Cortesana Imperial

Cuatro

La nevada cubría Roma con un manto que blanqueaba las calles y enfriaba los ánimos en el palacio imperial. Las columnas del palacio se elevaban majestuosas, sin permitir que el frío perturbara las intrigas y decisiones que se tejían entre sus muros. En una de las habitaciones más aisladas y opulentas, la emperatriz viuda Hamra Husanova mantenía una conversación con el jefe de los eunucos, Mauli Savang, quien escuchaba sus palabras con una mezcla de nerviosismo y respeto.

Hamra, una mujer de rostro altivo y porte inquebrantable, se inclinó un poco hacia adelante, buscando que sus palabras resonaran como dagas en la mente de Mauli.
—Por los dioses, Mauli Savang, ¿cómo es posible que mi hijo Octavianus haya dejado de atender a sus otras concubinas? No pasa un solo día sin que alguien venga a quejarse. Mi hijo no puede seguir viendo solo a esa muchacha Bronislava —exclamó, dejando escapar un suspiro de exasperación.

Mauli tragó saliva. Las manos le temblaban ligeramente mientras intentaba responder a la mirada inquisitiva de la emperatriz. Hamra lo observaba con ojos que parecían atravesar cualquier excusa que pudiera formular. Sin esperar una respuesta, prosiguió:
—¿Sabes que la envié a examinar con Arcagato de Esparta? —preguntó, sus palabras llenas de ironía—. ¿Sabes lo que me dijo?

Mauli se quedó en silencio, incapaz de ocultar el nerviosismo que lo embargaba. Llevó una mano a su bigote piramidal y lo acarició, sin encontrar una respuesta adecuada. Consciente de la situación, tragó saliva de nuevo, sintiendo que cada palabra de Hamra le apretaba el pecho.
—No, mi señora. No sé qué le dijo —logró murmurar, bajando la cabeza.

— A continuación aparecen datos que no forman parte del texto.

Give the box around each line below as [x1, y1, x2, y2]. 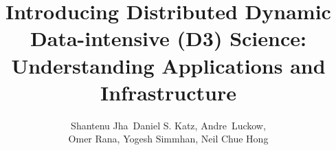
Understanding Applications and [11, 51, 326, 79]
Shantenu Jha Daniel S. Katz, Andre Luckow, [71, 118, 266, 132]
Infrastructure [100, 78, 236, 106]
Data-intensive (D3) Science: [30, 24, 306, 52]
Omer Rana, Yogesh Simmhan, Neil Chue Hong [68, 131, 269, 146]
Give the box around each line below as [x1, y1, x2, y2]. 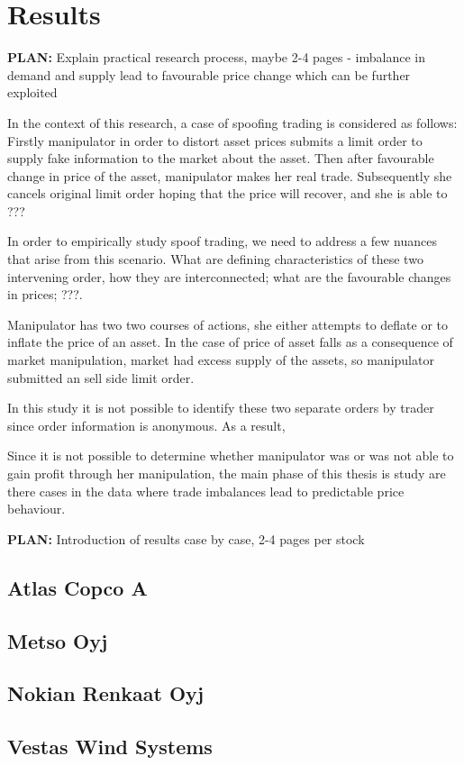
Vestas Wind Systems [7, 733, 213, 760]
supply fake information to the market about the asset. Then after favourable [7, 149, 434, 168]
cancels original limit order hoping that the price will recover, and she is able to [7, 184, 448, 203]
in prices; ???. [7, 285, 83, 304]
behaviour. [7, 499, 66, 518]
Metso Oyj [7, 626, 108, 654]
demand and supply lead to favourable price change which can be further [7, 65, 411, 84]
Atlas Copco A [7, 573, 148, 601]
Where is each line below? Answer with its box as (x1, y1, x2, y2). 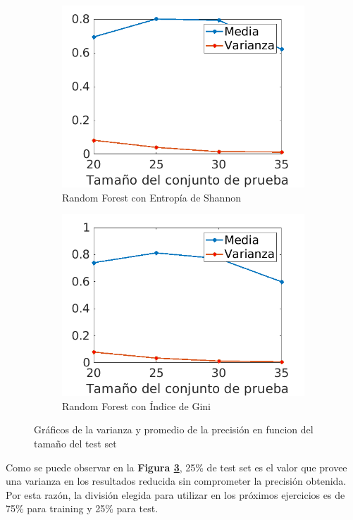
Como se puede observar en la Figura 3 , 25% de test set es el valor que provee (6, 459, 347, 474)
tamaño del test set (34, 435, 117, 450)
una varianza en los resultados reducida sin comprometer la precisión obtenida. (6, 473, 347, 488)
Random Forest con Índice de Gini (62, 398, 211, 413)
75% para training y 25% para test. (6, 501, 159, 516)
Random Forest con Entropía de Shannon (62, 190, 241, 204)
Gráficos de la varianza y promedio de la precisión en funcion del (34, 422, 314, 437)
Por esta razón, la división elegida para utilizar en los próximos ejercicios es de (6, 487, 345, 502)
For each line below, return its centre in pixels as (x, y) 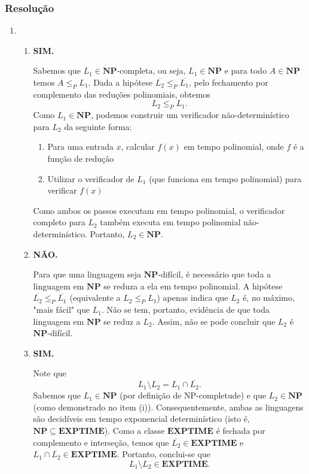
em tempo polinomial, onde (234, 147)
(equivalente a (95, 298)
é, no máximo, (269, 298)
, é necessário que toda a (226, 274)
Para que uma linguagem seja (87, 274)
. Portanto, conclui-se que (163, 454)
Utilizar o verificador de (91, 178)
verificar (62, 190)
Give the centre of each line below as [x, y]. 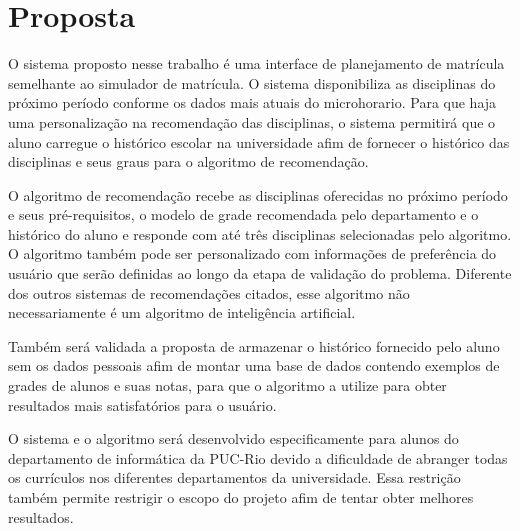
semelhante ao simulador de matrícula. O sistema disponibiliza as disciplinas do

La emperatriz viuda ladeó el rostro con una expresión de indignación controlada.
—Desvergonzado, debería mandar a los verdugos a que te estrangulen ahora mismo. ¿Cómo te atreves a mentirme en la cara? —le reprochó, dejando que sus palabras resonaran en la habitación. Al ver que Mauli agachaba más la cabeza, continuó—: Esa muchacha ni siquiera ha perdido la virginidad. ¿Cómo va a darle un hijo al emperador? ¿Es que acaso deseas que el imperio se desmorone cuando mi hijo muera sin un heredero?

Mauli tembló al escuchar la amenaza que se cernía sobre él. Intentó hablar, pero las palabras parecían haberse escapado de su boca.
—Que los dioses nos libren de semejante situación, emperatriz viuda Hamra Husanova —atinó a decir, intentando mostrarse sumiso y, al mismo tiempo, consciente de la gravedad de lo que acababa de escuchar.

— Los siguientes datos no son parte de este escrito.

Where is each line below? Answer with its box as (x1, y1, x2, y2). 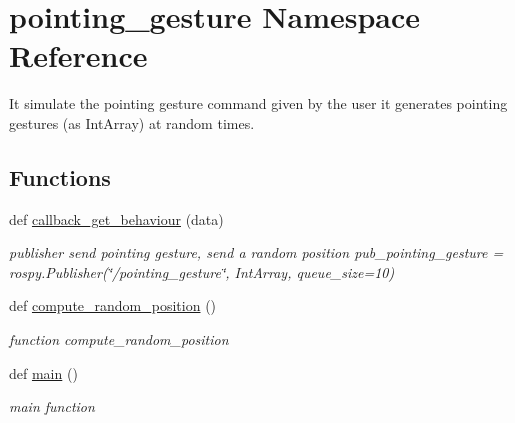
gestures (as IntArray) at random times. (9, 112, 255, 133)
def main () (9, 362, 78, 383)
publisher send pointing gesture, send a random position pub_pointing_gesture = (9, 242, 504, 263)
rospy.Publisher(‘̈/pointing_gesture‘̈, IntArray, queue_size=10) (9, 261, 395, 282)
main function (9, 396, 95, 417)
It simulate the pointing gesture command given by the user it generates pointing (9, 93, 508, 114)
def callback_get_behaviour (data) (9, 208, 224, 229)
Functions (9, 161, 111, 192)
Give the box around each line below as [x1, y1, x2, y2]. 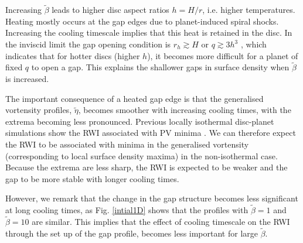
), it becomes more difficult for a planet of [147, 49, 298, 61]
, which [240, 38, 267, 50]
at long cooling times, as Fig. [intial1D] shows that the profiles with [5, 204, 248, 216]
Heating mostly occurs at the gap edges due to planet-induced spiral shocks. [5, 15, 279, 27]
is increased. [5, 73, 49, 84]
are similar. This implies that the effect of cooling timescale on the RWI [32, 215, 290, 227]
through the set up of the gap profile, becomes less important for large [5, 227, 258, 239]
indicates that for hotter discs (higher [5, 49, 140, 61]
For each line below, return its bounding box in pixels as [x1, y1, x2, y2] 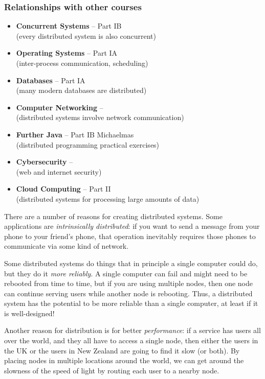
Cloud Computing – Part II [16, 183, 111, 194]
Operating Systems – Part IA [16, 48, 118, 58]
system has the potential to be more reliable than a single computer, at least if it [4, 298, 258, 309]
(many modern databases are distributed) [16, 85, 147, 96]
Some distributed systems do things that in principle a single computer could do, [4, 257, 258, 268]
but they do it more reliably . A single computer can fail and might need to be [4, 268, 248, 278]
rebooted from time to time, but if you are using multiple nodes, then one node [4, 278, 253, 289]
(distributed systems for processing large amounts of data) [16, 193, 200, 204]
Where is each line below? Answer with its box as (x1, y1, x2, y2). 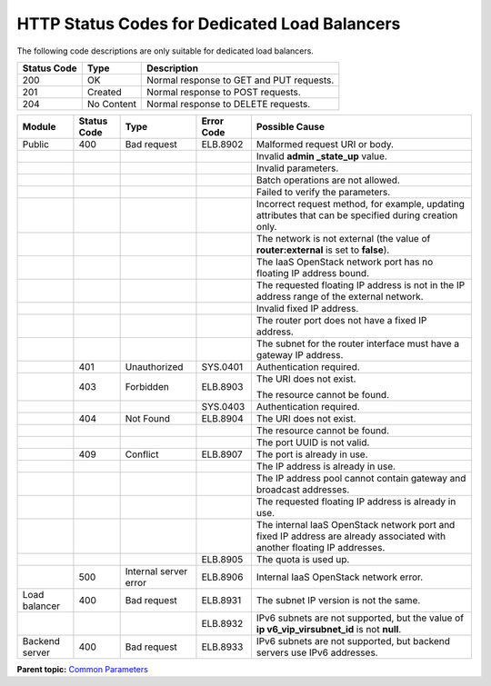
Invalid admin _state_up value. (256, 150, 388, 163)
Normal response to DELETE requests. (146, 97, 311, 110)
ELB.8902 (201, 137, 244, 150)
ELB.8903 (201, 380, 244, 393)
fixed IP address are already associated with (256, 530, 446, 542)
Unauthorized (125, 360, 184, 373)
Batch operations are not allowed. (256, 174, 400, 186)
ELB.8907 (201, 448, 243, 461)

El silencio se apoderó de la habitación hasta que una voz se oyó desde el otro lado de la puerta, cortando la tensión en el aire.
—¿Puedo entrar, mi señora?

La expresión de Hamra cambió de inmediato, y una sonrisa astuta apareció en su rostro. Reconocía la voz y, con una señal a Mauli, le indicó que se apartara.
—Prefecto del pretorio, Camillus Curtius —murmuró, más para sí que para los presentes.

La puerta se abrió y el prefecto, un hombre de complexión fuerte y rostro marcado por la experiencia, se adentró en la habitación. Tras él, una joven de belleza romana impecable, con el cabello trenzado y la piel tersa, avanzó con paso seguro y modales refinados. Su vestido, ajustado y de gala, resaltaba su porte juvenil y altivo. La muchacha dio un paso al frente y saludó con un leve gesto de respeto que, aunque formal, dejaba entrever una chispa maliciosa en sus ojos.

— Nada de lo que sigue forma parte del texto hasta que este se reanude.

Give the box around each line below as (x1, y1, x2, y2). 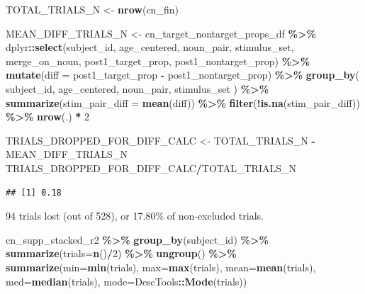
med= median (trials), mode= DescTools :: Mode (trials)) (6, 273, 247, 288)
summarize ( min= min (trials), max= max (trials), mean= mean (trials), (6, 259, 316, 274)
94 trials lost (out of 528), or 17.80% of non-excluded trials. (6, 208, 264, 223)
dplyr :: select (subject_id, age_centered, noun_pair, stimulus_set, (6, 40, 294, 55)
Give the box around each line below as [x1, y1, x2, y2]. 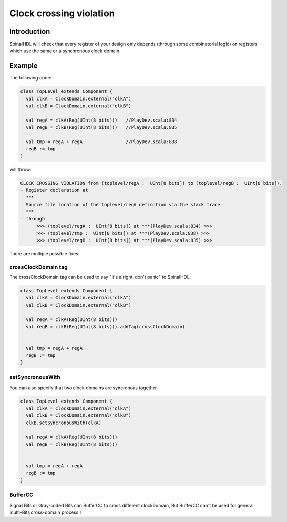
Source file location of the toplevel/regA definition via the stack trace [26, 202, 220, 207]
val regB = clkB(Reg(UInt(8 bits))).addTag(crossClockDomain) [26, 324, 186, 330]
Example [9, 62, 38, 70]
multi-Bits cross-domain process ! [9, 509, 81, 515]
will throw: [9, 166, 32, 172]
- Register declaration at [20, 187, 88, 193]
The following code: [9, 75, 52, 81]
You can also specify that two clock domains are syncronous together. [9, 385, 158, 391]

Hamra estudió a la joven con atención, intrigada por su presencia.
—¿Quién es esta hermosa señorita, Camillus? —preguntó, sin perder detalle de la figura esbelta y el aire confiado de la muchacha.

Camillus hizo una reverencia breve antes de responder, con voz firme.
—Mi hija, Milonia. La he traído desde la ciudad de Siracusa, lugar de origen de su madre y esposa mía, Sulpicia. Milonia posee la formación y gracia necesarias para formar parte del concubinato del emperador.

Hamra dejó escapar una sonrisa satisfecha, sus ojos brillando con una mezcla de astucia y aprobación.
—Bienvenida, querida Milonia —dijo, observando a la joven como un cazador que acaba de encontrar a su presa perfecta. La muchacha era una promesa de belleza y encanto, un arma que bien utilizada podría alterar las preferencias del emperador.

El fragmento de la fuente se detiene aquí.